What is your index configuration? Fully dynamic mappings, or overriding some/all fields settings?

After a few minutes of re-reading this entire thread, I am reminded that you did specify in the first message that the user is supplying an array of query terms. Ok, here’s a proposed solution:

  compound: {
    must: [
      text: { path: [ ... ], query: "java" },
      text: { path: [ ... ], query: "php" },
      text: { path: [ ... ], query: "chennai" }
    ]
  }

This is saying that all individual terms must match in one or more of the fields in the path array provided. Use the array that you initially have been using, with the change being to make a clause for each query term.

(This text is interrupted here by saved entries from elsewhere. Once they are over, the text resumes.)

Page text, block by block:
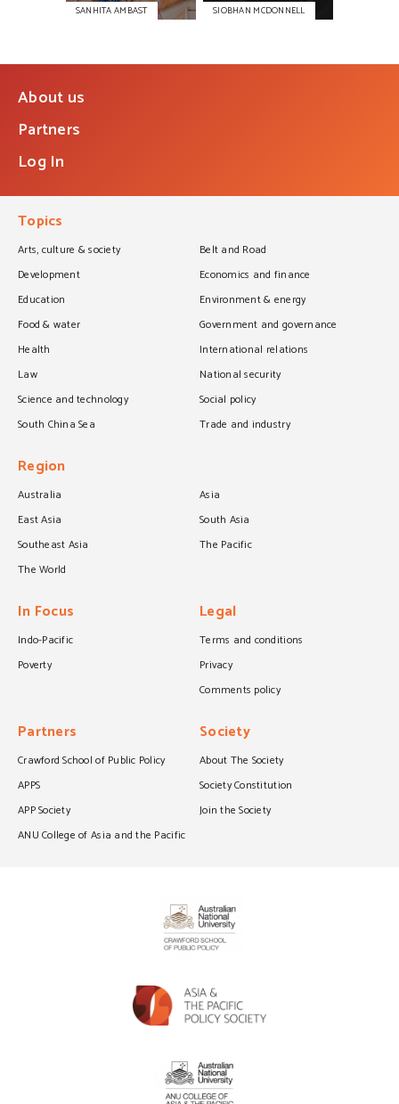
SANHITA AMBAST SIOBHAN MCDONNELL
About us
Partners
Log In
Topics
Arts, culture & society
Belt and Road
Development
Economics and finance
Education
Environment & energy
Food & water
Government and governance
Health
International relations
Law
National security
Science and technology
Social policy
South China Sea
Trade and industry
Region
Australia
Asia
East Asia
South Asia
Southeast Asia
The Pacific
The World
In Focus
Indo-Pacific
Poverty
Legal
Terms and conditions
Privacy
Comments policy
Partners
Crawford School of Public Policy
APPS
APP Society
ANU College of Asia and the Pacific
Society
About The Society
Society Constitution
Join the Society
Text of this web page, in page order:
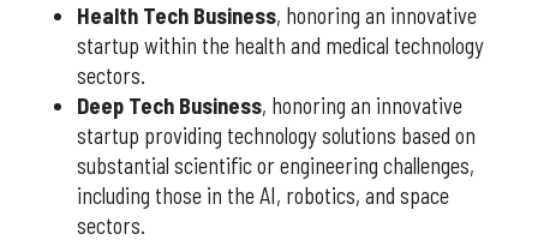
Health Tech Business, honoring an innovative
startup within the health and medical technology
sectors.
Deep Tech Business, honoring an innovative
startup providing technology solutions based on
substantial scientific or engineering challenges,
including those in the AI, robotics, and space
sectors.
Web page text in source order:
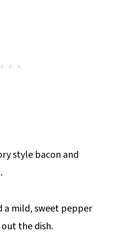
style bacon and
a mild, sweet pepper
the dish.
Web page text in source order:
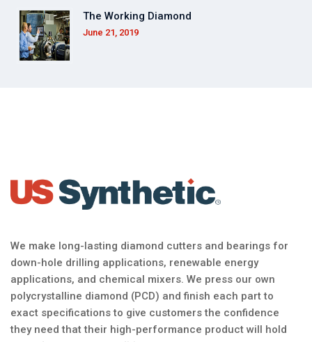
The Working Diamond
June 21, 2019
We make long-lasting diamond cutters and bearings for
down-hole drilling applications, renewable energy
applications, and chemical mixers. We press our own
polycrystalline diamond (PCD) and finish each part to
exact specifications to give customers the confidence
they need that their high-performance product will hold
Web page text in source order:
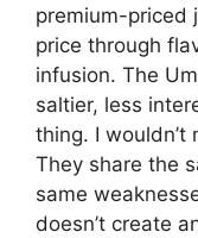
premium-priced
price through
infusion. The
saltier, less
thing. I wouldn’t
They share the
same
doesn’t create
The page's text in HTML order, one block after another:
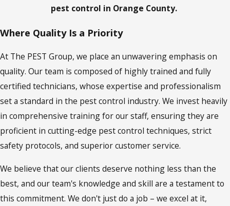
pest control in Orange County.
Where Quality Is a Priority
At The PEST Group, we place an unwavering emphasis on
quality. Our team is composed of highly trained and fully
certified technicians, whose expertise and professionalism
set a standard in the pest control industry. We invest heavily
in comprehensive training for our staff, ensuring they are
proficient in cutting-edge pest control techniques, strict
safety protocols, and superior customer service.
We believe that our clients deserve nothing less than the
best, and our team's knowledge and skill are a testament to
this commitment. We don't just do a job – we excel at it,
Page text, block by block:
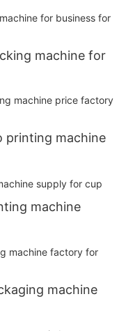
machine for
printing machine
machine
machine
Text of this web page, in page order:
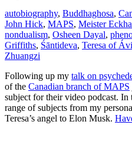
interview
autobiography, Buddhaghosa,
John Hick, MAPS, Meister
nondualism, Osheen Dayal,
Griffiths, Śāntideva, Teresa of
Zhuangzi
Following up my talk on
of the Canadian branch of MAPS
subject for their video podcast.
range of subjects from my
Teresa’s angel to Elon Musk.
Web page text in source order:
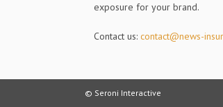
exposure for your brand.
Contact us: contact@news-
© Seroni Interactive
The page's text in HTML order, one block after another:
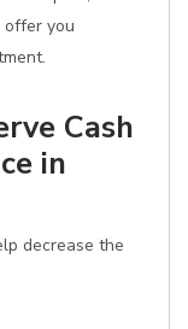
offer you
Cash
in
decrease the
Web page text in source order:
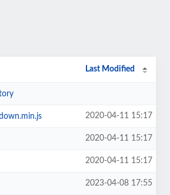
Last Modified
2020-04-11 15:17
2020-04-11 15:17
2020-04-11 15:17
2023-04-08 17:55
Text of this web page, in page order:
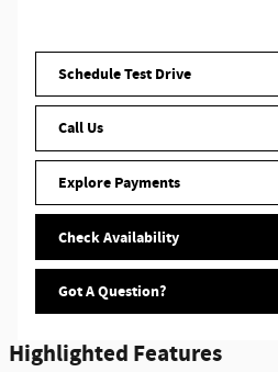
Schedule Test Drive
Call Us
Explore Payments
Check Availability
Got A Question?
Highlighted Features
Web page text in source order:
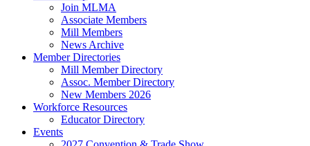
Join MLMA
Associate Members
Mill Members
News Archive
Member Directories
Mill Member Directory
Assoc. Member Directory
New Members 2026
Workforce Resources
Educator Directory
Events
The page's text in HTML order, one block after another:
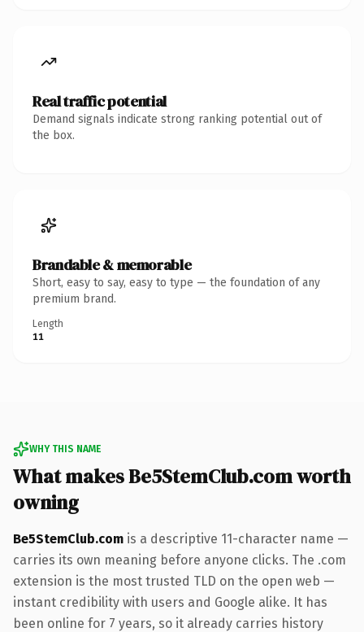
Real traffic potential
Demand signals indicate strong ranking potential out of
the box.
Brandable & memorable
Short, easy to say, easy to type — the foundation of any
premium brand.
Length
11
WHY THIS NAME
What makes Be5StemClub.com worth
owning
Be5StemClub.com is a descriptive 11-character name —
carries its own meaning before anyone clicks. The .com
extension is the most trusted TLD on the open web —
instant credibility with users and Google alike. It has
been online for 7 years, so it already carries history
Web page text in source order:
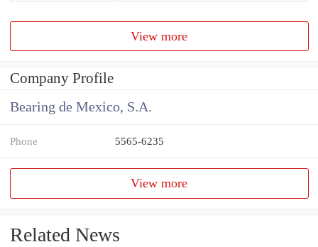
View more
Company Profile
Bearing de Mexico, S.A.
Phone 5565-6235
View more
Related News
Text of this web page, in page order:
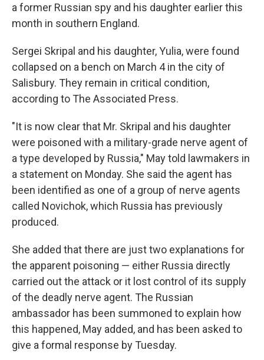
a former Russian spy and his daughter earlier this
month in southern England.
Sergei Skripal and his daughter, Yulia, were found
collapsed on a bench on March 4 in the city of
Salisbury. They remain in critical condition,
according to The Associated Press.
"It is now clear that Mr. Skripal and his daughter
were poisoned with a military-grade nerve agent of
a type developed by Russia," May told lawmakers in
a statement on Monday. She said the agent has
been identified as one of a group of nerve agents
called Novichok, which Russia has previously
produced.
She added that there are just two explanations for
the apparent poisoning — either Russia directly
carried out the attack or it lost control of its supply
of the deadly nerve agent. The Russian
ambassador has been summoned to explain how
this happened, May added, and has been asked to
give a formal response by Tuesday.
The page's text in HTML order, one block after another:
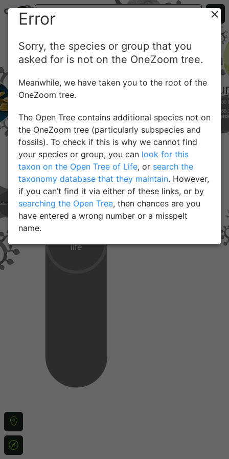
Error
Sorry, the species or group that you
asked for is not on the OneZoom tree.
Meanwhile, we have taken you to the root of the
OneZoom tree.
The Open Tree contains additional species not on
the OneZoom tree (particularly subspecies and
fossils). To check if this is why we cannot find
your species or group, you can look for this
taxon on the Open Tree of Life, or search the
taxonomy database that they maintain. However,
if you can’t find it via either of these links, or by
searching the Open Tree, then chances are you
have entered a wrong number or a misspelt
name.
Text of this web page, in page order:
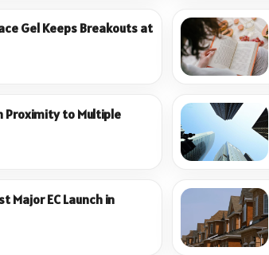
Gel Keeps Breakouts at
Proximity to Multiple
Major EC Launch in
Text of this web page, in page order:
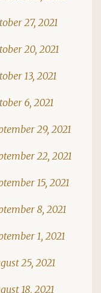
27, 2021
20, 2021
13, 2021
6, 2021
29, 2021
22, 2021
15, 2021
8, 2021
1, 2021
25, 2021
18, 2021
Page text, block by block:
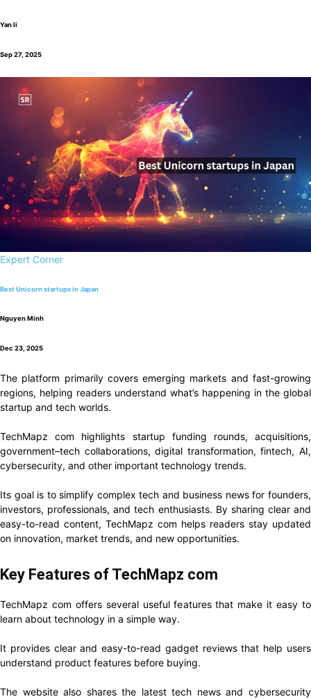
Yan li
Sep 27, 2025
Expert Corner
Best Unicorn startups in Japan
Nguyen Minh
Dec 23, 2025
The platform primarily covers emerging markets and fast-growing
regions, helping readers understand what’s happening in the global
startup and tech worlds.
TechMapz com highlights startup funding rounds, acquisitions,
government–tech collaborations, digital transformation, fintech, AI,
cybersecurity, and other important technology trends.
Its goal is to simplify complex tech and business news for founders,
investors, professionals, and tech enthusiasts. By sharing clear and
easy-to-read content, TechMapz com helps readers stay updated
on innovation, market trends, and new opportunities.
Key Features of TechMapz com
TechMapz com offers several useful features that make it easy to
learn about technology in a simple way.
It provides clear and easy-to-read gadget reviews that help users
understand product features before buying.
The website also shares the latest tech news and cybersecurity
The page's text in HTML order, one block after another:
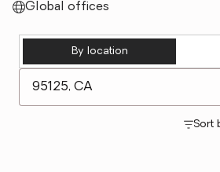
Global offices
By location
Sort
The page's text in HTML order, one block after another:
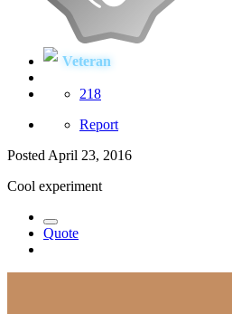
Veteran
218
Report
PostedApril 23, 2016
Cool experiment
Quote
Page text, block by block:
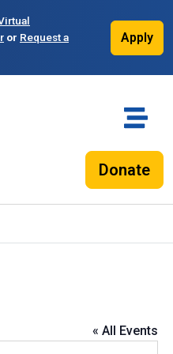
or Request a
Apply
Donate
« All Events
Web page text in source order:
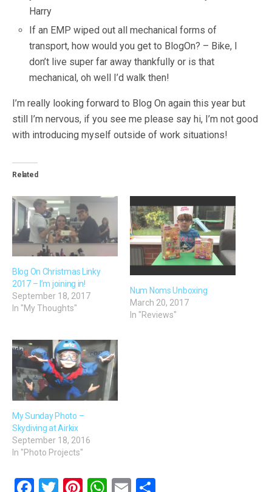
Harry
If an EMP wiped out all mechanical forms of
transport, how would you get to BlogOn? – Bike, I
don’t live super far away thankfully or is that
mechanical, oh well I’d walk then!
I’m really looking forward to Blog On again this year but
still I’m nervous, if you see me please say hi, I’m not good
with introducing myself outside of work situations!
Related
Blog On Christmas Linky
2017 – I’m joining in!
September 18, 2017
In "My Thoughts"
Num Noms Unboxing
March 20, 2017
In "Reviews"
My Sunday Photo –
Skydiving at Airkix
September 18, 2016
In "Photo Projects"
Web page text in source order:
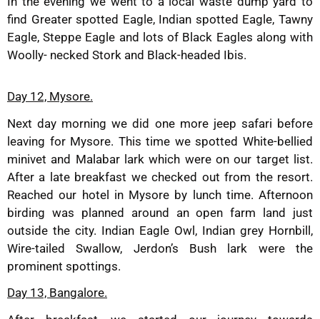
find Greater spotted Eagle, Indian spotted Eagle, Tawny
Eagle, Steppe Eagle and lots of Black Eagles along with
Woolly- necked Stork and Black-headed Ibis.
Day 12, Mysore.
Next day morning we did one more jeep safari before
leaving for Mysore. This time we spotted White-bellied
minivet and Malabar lark which were on our target list.
After a late breakfast we checked out from the resort.
Reached our hotel in Mysore by lunch time. Afternoon
birding was planned around an open farm land just
outside the city. Indian Eagle Owl, Indian grey Hornbill,
Wire-tailed Swallow, Jerdon’s Bush lark were the
prominent spottings.
Day 13, Bangalore.

How does this work for your needs?

2 Likes

I appreciate your approach on this , i have worked on your query in mongodb compass it produced one of my old result, it gives any two of values will be present on document not all of them,

[
  {
    $search: {
      index: "ats_boolean",
      compound: {
        must: [
          {
            text: {
              path: [
                "first_name",
                "last_name",
                "state",
                "city",
                "skillset.skill",
                "prefered_location",
                "email",
                "employment_details.job_role",
                "employment_details.job_skills",
              ],
              query: "java",
            },
            text: {
              path: [
                "first_name",
                "last_name",
                "state",
                "city",
                "skillset.skill",
                "prefered_location",
                "email",
                "employment_details.job_role",
                "employment_details.job_skills",
              ],
              query: "php",
            },
            text: {
              path: [
                "first_name",
                "last_name",
                "state",
                "city",
                "skillset.skill",
                "prefered_location",
                "email",
                "employment_details.job_role",
                "employment_details.job_skills",
              ],
              query: "chennai",
            },
          },
        ],
      },
    },
  },
]

here is the document was i got as a solution

{
  "_id": {
    "$oid": "6463784e5c2e1cf13bb8f78d"
  },
  "CandidateId": "SS39246",
  "first_name": "Sriba",
  "last_name": "",
  "email": "psriba@gmail.com",
  "mobile_number": "9003781504",
  "gender": "Female",
  "state": "Tamil Nadu",
  "city": "Chennai",
  "pincode": "600034",
  "current_location": "Chennai",
  "willing_to_relocate": false,
  "prefered_location": "",
  "expected_ctc": "15 LPA",
  "notice_period": "Immediate",
  "status": "In progress",
  "prefered_mode_of_hire": "C2H (contract to Hire) - Client side",
  "resume_url": "https://ss-ats-assets.s3.ap-south-1.amazonaws.com/candidate_resume/Sriba_Java%20Developer_Chennai.doc_1684240460376.msword",
  "skillset": [
    {
      "skill": "Chennai",
      "exp": 49
    }
  ],
  "employment_details": [
    {
      "company_name": "Mindtree",
      "start_date": "2019-02-03T18:30:00.000Z",
      "end_date": "2022-04-28T18:30:00.000Z",
      "job_role": "Java Developer",
      "work_model": "Remote",
      "ctc": "9 LPA",
      "employment_type": "Permanent",
      "industry_type": "IT",
      "c2h_payroll": "-",
      "job_skills": "Java",
      "is_current": "yes"
    }
  ],
  "created_by": {
    "$oid": "641462a847038cf77ecc7e81"
  },
  "is_deleted": false,
  "createdAt": {
    "$date": "2023-05-16T12:34:22.861Z"
  },
  "updatedAt": {
    "$date": "2023-05-16T12:34:22.861Z"
  },
  "__v": 0
}

why am into this, am working on Boolean search functionality in this case i have completed OR , NOT, except AND gate functionality, my client they will enter text to search their requirement like `Php and java and Berlin not WashingtonDC not Jasper` for this my code will extract AND key Words OR keywords NOT keywords then produce their results, am Succeed on OR , NOT gate but failed in AND condition. so now am working on hardcode functionality to bare this case,
anyway thanks for your effort on this, i never imagine someone will take care of my task to help me out but you did it, thanks for that.